↓

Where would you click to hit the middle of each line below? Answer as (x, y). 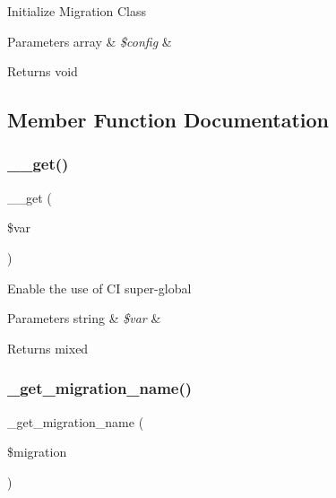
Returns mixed (48, 348)
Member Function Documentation (168, 120)
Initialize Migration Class (77, 11)
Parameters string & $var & (84, 318)
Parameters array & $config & (90, 41)
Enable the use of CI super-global (99, 288)
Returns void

↑

[Task instructions] The expected answer is a copy of each line above containing "Parameters".

[Exercise output]
Parameters string & $var & (84, 318)
Parameters array & $config & (90, 41)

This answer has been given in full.